Trivial examples: behavior of 1/x is quite different for x>0 and x<0. Behavior of exp(1/x) even more so.

$1/x$ and $exp(1/x)$ are not analytic at $x=0$, so those are not counterexamples. The definition of a function $f(x)$ being analytic at $x=0$ is that there is a convergent Taylor series of the form $f(x) = a + b x + c x^2 + ...$. [edit] (With only positive powers of $x$)

 

[nikkkom]

$1/x$ and $exp(1/x)$ are not analytic at $x=0$, so those are not counterexamples. The definition of a function $f(x)$ being analytic at $x=0$ is that there is a convergent Taylor series of the form $f(x) = a + b x + c x^2 + ...$. [edit] (With only positive powers of $x$)

My point was not about functions being analytic.

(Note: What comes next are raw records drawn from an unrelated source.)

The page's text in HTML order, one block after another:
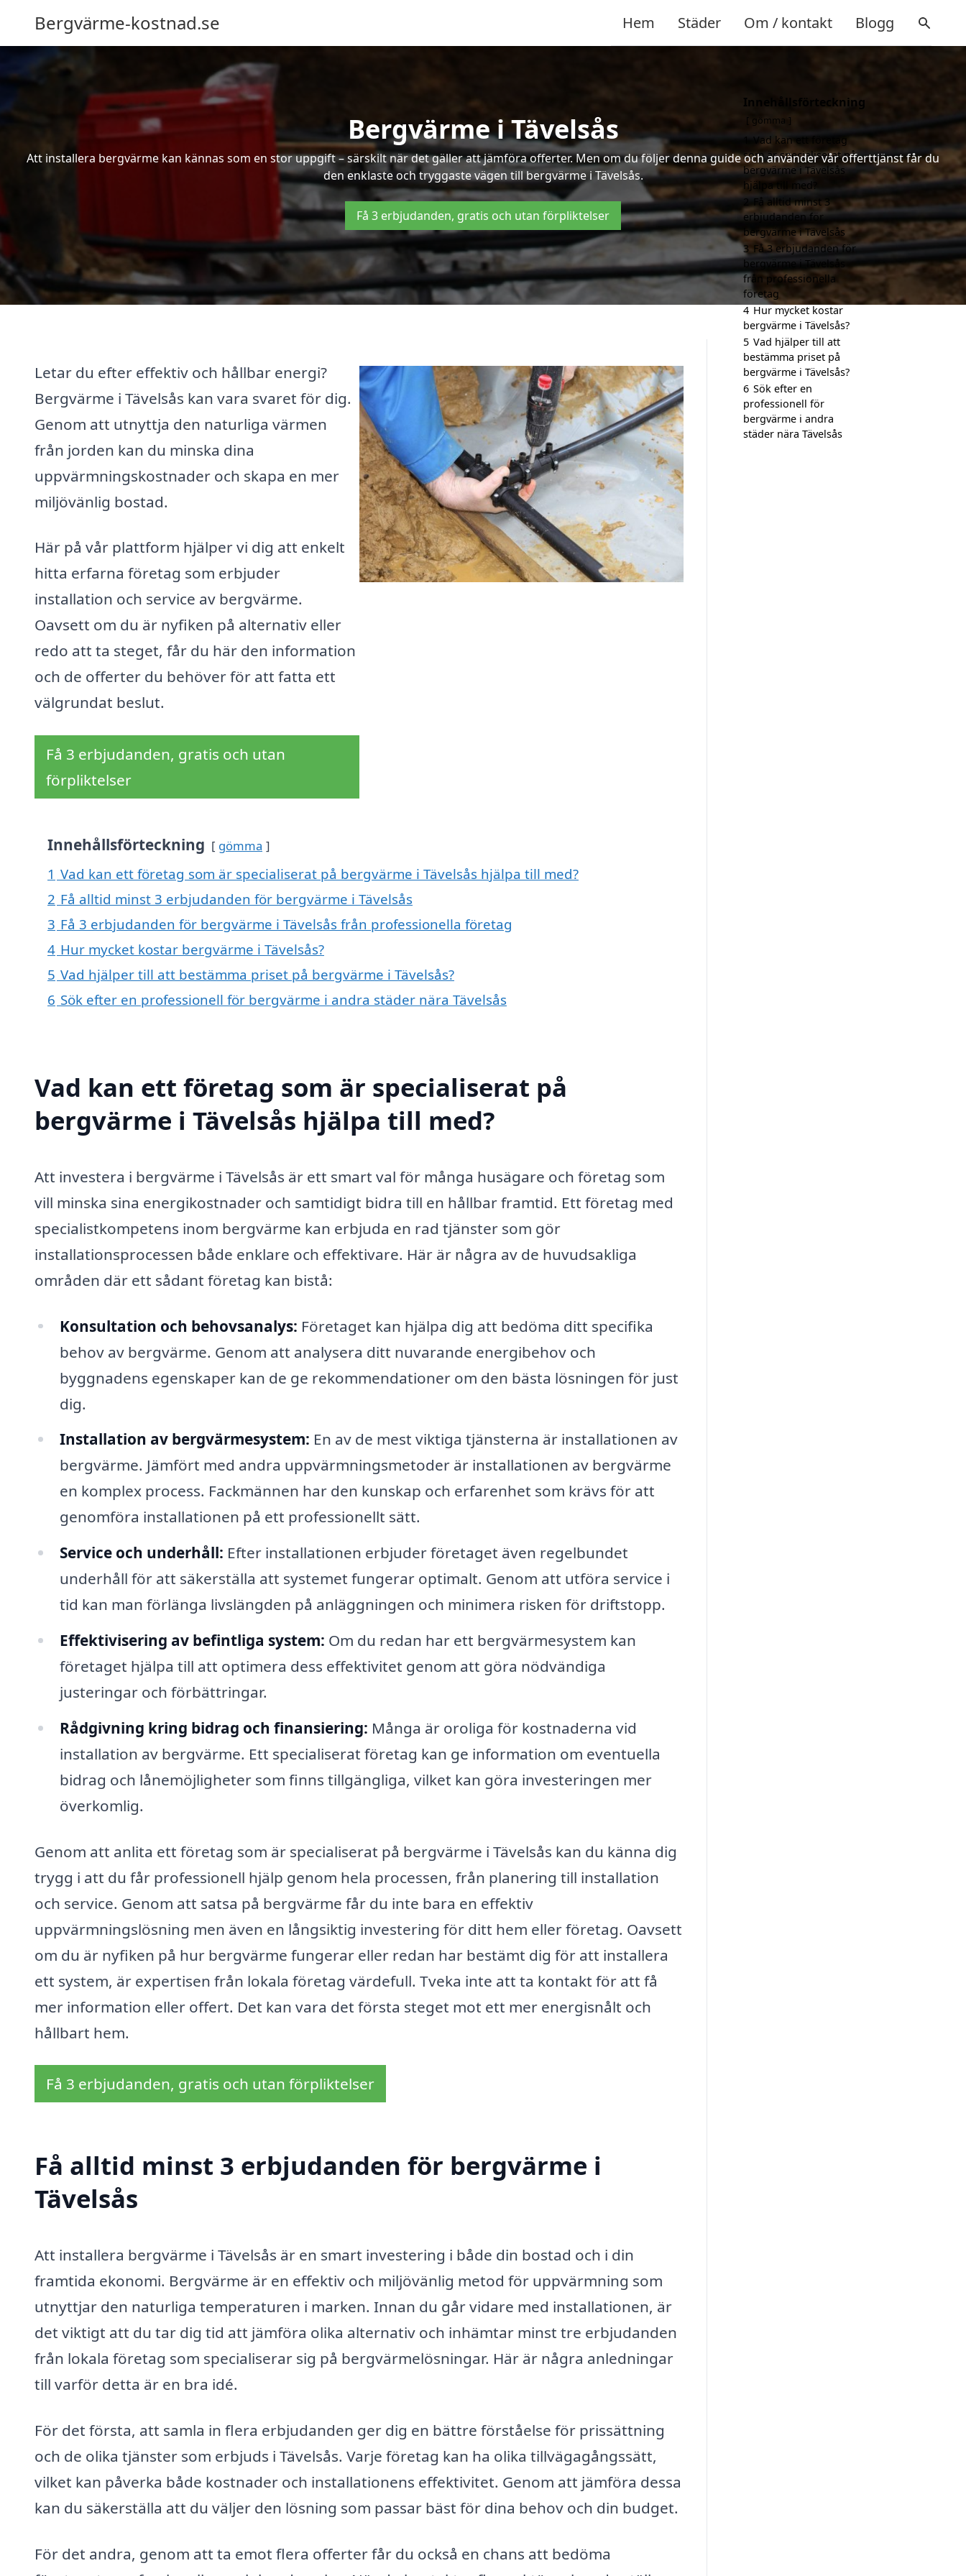
Bergvärme-kostnad.se Hem Städer Om / kontakt Blogg
Bergvärme i Tävelsås
Att installera bergvärme kan kännas som en stor uppgift – särskilt när det gäller att jämföra offerter. Men om du följer denna guide och använder vår offerttjänst får du
den enklaste och tryggaste vägen till bergvärme i Tävelsås.
Få 3 erbjudanden, gratis och utan förpliktelser
Letar du efter effektiv och hållbar energi?
Bergvärme i Tävelsås kan vara svaret för dig.
Genom att utnyttja den naturliga värmen
från jorden kan du minska dina
uppvärmningskostnader och skapa en mer
miljövänlig bostad.
Här på vår plattform hjälper vi dig att enkelt
hitta erfarna företag som erbjuder
installation och service av bergvärme.
Oavsett om du är nyfiken på alternativ eller
redo att ta steget, får du här den information
och de offerter du behöver för att fatta ett
välgrundat beslut.
Få 3 erbjudanden, gratis och utan
förpliktelser
Innehållsförteckning gömma
1 Vad kan ett företag som är specialiserat på bergvärme i Tävelsås hjälpa till med?
2 Få alltid minst 3 erbjudanden för bergvärme i Tävelsås
3 Få 3 erbjudanden för bergvärme i Tävelsås från professionella företag
4 Hur mycket kostar bergvärme i Tävelsås?
5 Vad hjälper till att bestämma priset på bergvärme i Tävelsås?
6 Sök efter en professionell för bergvärme i andra städer nära Tävelsås
Vad kan ett företag som är specialiserat på
bergvärme i Tävelsås hjälpa till med?
Att investera i bergvärme i Tävelsås är ett smart val för många husägare och företag som
vill minska sina energikostnader och samtidigt bidra till en hållbar framtid. Ett företag med
specialistkompetens inom bergvärme kan erbjuda en rad tjänster som gör
installationsprocessen både enklare och effektivare. Här är några av de huvudsakliga
områden där ett sådant företag kan bistå:
Konsultation och behovsanalys: Företaget kan hjälpa dig att bedöma ditt specifika
behov av bergvärme. Genom att analysera ditt nuvarande energibehov och
byggnadens egenskaper kan de ge rekommendationer om den bästa lösningen för just
dig.
Installation av bergvärmesystem: En av de mest viktiga tjänsterna är installationen av
bergvärme. Jämfört med andra uppvärmningsmetoder är installationen av bergvärme
en komplex process. Fackmännen har den kunskap och erfarenhet som krävs för att
genomföra installationen på ett professionellt sätt.
Service och underhåll: Efter installationen erbjuder företaget även regelbundet
underhåll för att säkerställa att systemet fungerar optimalt. Genom att utföra service i
tid kan man förlänga livslängden på anläggningen och minimera risken för driftstopp.
Effektivisering av befintliga system: Om du redan har ett bergvärmesystem kan
företaget hjälpa till att optimera dess effektivitet genom att göra nödvändiga
justeringar och förbättringar.
Rådgivning kring bidrag och finansiering: Många är oroliga för kostnaderna vid
installation av bergvärme. Ett specialiserat företag kan ge information om eventuella
bidrag och lånemöjligheter som finns tillgängliga, vilket kan göra investeringen mer
överkomlig.
Genom att anlita ett företag som är specialiserat på bergvärme i Tävelsås kan du känna dig
trygg i att du får professionell hjälp genom hela processen, från planering till installation
och service. Genom att satsa på bergvärme får du inte bara en effektiv
uppvärmningslösning men även en långsiktig investering för ditt hem eller företag. Oavsett
om du är nyfiken på hur bergvärme fungerar eller redan har bestämt dig för att installera
ett system, är expertisen från lokala företag värdefull. Tveka inte att ta kontakt för att få
mer information eller offert. Det kan vara det första steget mot ett mer energisnålt och
hållbart hem.
Få 3 erbjudanden, gratis och utan förpliktelser
Få alltid minst 3 erbjudanden för bergvärme i
Tävelsås
Att installera bergvärme i Tävelsås är en smart investering i både din bostad och i din
framtida ekonomi. Bergvärme är en effektiv och miljövänlig metod för uppvärmning som
utnyttjar den naturliga temperaturen i marken. Innan du går vidare med installationen, är
det viktigt att du tar dig tid att jämföra olika alternativ och inhämtar minst tre erbjudanden
från lokala företag som specialiserar sig på bergvärmelösningar. Här är några anledningar
till varför detta är en bra idé.
För det första, att samla in flera erbjudanden ger dig en bättre förståelse för prissättning
och de olika tjänster som erbjuds i Tävelsås. Varje företag kan ha olika tillvägagångssätt,
vilket kan påverka både kostnader och installationens effektivitet. Genom att jämföra dessa
kan du säkerställa att du väljer den lösning som passar bäst för dina behov och din budget.
För det andra, genom att ta emot flera offerter får du också en chans att bedöma
Innehållsförteckning
gömma
1 Vad kan ett företag
som är specialiserat på
bergvärme i Tävelsås
hjälpa till med?
2 Få alltid minst 3
erbjudanden för
bergvärme i Tävelsås
3 Få 3 erbjudanden för
bergvärme i Tävelsås
från professionella
företag
4 Hur mycket kostar
bergvärme i Tävelsås?
5 Vad hjälper till att
bestämma priset på
bergvärme i Tävelsås?
6 Sök efter en
professionell för
bergvärme i andra
städer nära Tävelsås

My point is that qualitative differences are more likely to appear when you go from 0.0001 to -0.0001 than when you go from 0.5001 to 0.4999. Often, sign matters a lot.

 

[stevendaryl]

My point was not about functions being analytic.

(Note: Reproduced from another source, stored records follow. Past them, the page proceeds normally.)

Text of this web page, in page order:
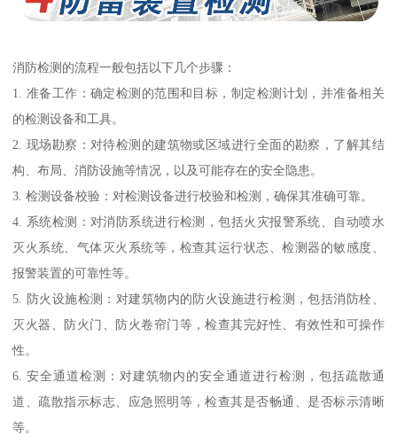
消防检测的流程一般包括以下几个步骤：
1. 准备工作：确定检测的范围和目标，制定检测计划，并准备相关
的检测设备和工具。
2. 现场勘察：对待检测的建筑物或区域进行全面的勘察，了解其结
构、布局、消防设施等情况，以及可能存在的安全隐患。
3. 检测设备校验：对检测设备进行校验和检测，确保其准确可靠。
4. 系统检测：对消防系统进行检测，包括火灾报警系统、自动喷水
灭火系统、气体灭火系统等，检查其运行状态、检测器的敏感度、
报警装置的可靠性等。
5. 防火设施检测：对建筑物内的防火设施进行检测，包括消防栓、
灭火器、防火门、防火卷帘门等，检查其完好性、有效性和可操作
性。
6. 安全通道检测：对建筑物内的安全通道进行检测，包括疏散通
道、疏散指示标志、应急照明等，检查其是否畅通、是否标示清晰
等。
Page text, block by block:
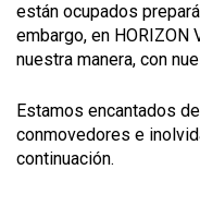
están ocupados
embargo, en HORIZON
nuestra manera, con
Estamos encantados
conmovedores e
continuación.
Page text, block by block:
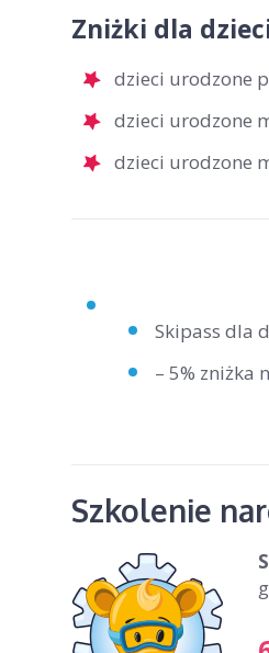
Zniżki dla
dzieci urodzone
dzieci urodzone
dzieci urodzone
Skipass dla
– 5% zniżka
Szkolenie
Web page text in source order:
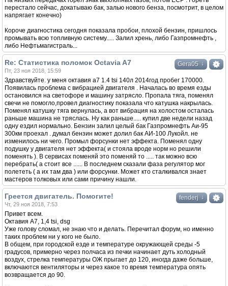
перестало сейчас, докатываю бак, залью нового бенза, посмотрит, в целом
напрягает конечно)
Короче диагностика сегодня показала пробои, плохой бензин, пришлось
промывать всю топливную систему..... Залил хрень, либо Газпромнефть ,
либо Нефтьмагистраль...
Gera05 ↓
Re: Статистика поломок Octavia A7
Пт, 23 ноя 2018, 15:59
Здравствуйте. у меня октавия а7 1.4 tsi 140л 2014год пробег 170000.
Появилась проблема с вибрацией двигателя . Началась во время езды
остановился на светофоре и машину затрясло. Пропала тяга, поменял
свечи не помогло,провел диагностику показала что катушка накрылась.
Поменял катушку тяга вернулась, а вот вибрация на холостом осталась
раньше машина не тряслась. Ну как раньше..... купил две недели назад
одну ездил нормально. Бензин залил целый бак Газпромнефть Аи-95
300км проехал . думал бензин может долил бак АИ-100 Лукойл. не
изменилось ни чего. Промыл форсунки нет эффекта. Поменял одну
подушку у двигателя нет эффекта( и стояла вроде норм но решили
поменять ). В сервисах поменяй это поменяй то ..... так можно всю
перебрать( а стоит все ...... В последнем сказали фаза регулятор мог
полететь ( а их там два ) или форсунки. Может кто сталкивался знает
мастеров толковых или сами причину нашли.
fenderj ↓
Греется двигатель. Помогите!
Чт, 29 ноя 2018, 7:53
Привет всем.
Октавия А7, 1,4 tsi, dsg
Уже голову сломал, не знаю что и делать. Перечитал форум, но именно
таких проблем ни у кого не было.
В общем, при городской езде и температуре окружающей среды -5
градусов, примерно через полчаса из печки начинает дуть холодный
воздух, стрелка температуры ОЖ прыгает до 120, иногда даже больше,
включаются вентиляторы и через какое то время температура опять
возвращается до 90.

My point is that qualitative differences are more likely to appear when you go from 0.0001 to -0.0001 than when you go from 0.5001 to 0.4999. Often, sign matters a lot.

Right, but the sign change making a huge difference is a sign (no pun intended) that things are not analytic in whatever parameter you're considering. Not analytic implies that whatever it is can't be expanded in a convergent power series.

 

[Strum]

I do not know much about this stuff but according to the wiki article on Landau poles (https://en.wikipedia.org/wiki/Landau_pole), some russian guy recently showed that the beta function does not blow up in QED. Isn't this in contrast with the calculations discussed in the text?

Also somewhat related, in the appendix of Robert Helling's http://homepages.physik.uni-muenchen.de/~helling/classical_fields.pdf he shows that in ordinary $\phi^{4}$ theory with a weird sign we have solutions in 1d to the equations of motion given by $\phi \sim tanh(x)$. He then makes the comment

We see that the action scales like 1/g. Thus, in a path integral (which gives the classical theory in the $\hbar \rightarrow 0$ saddle point approximation), these solutions contribute with a weight $\exp(-\frac{1}{g}$ which is exponentially small for small g as we assume it in the perturbative analysis. In fact, due to the essential singularity of this expression at $g = 0$, all $g$-derivatives vanish at $g= 0$ and thus in a Taylor expansion (as we assume it for the perturbative Ansatz), this function is indistinguishable from 0. Thus, these “solitonic” solutions are missed by a perturbative expansion. It is believed that these missed solutions are the reason that the perturbative expansion cannot be convergent to the exact solution

Is there any way to make these comments a bit more concrete? A simple calculation for example.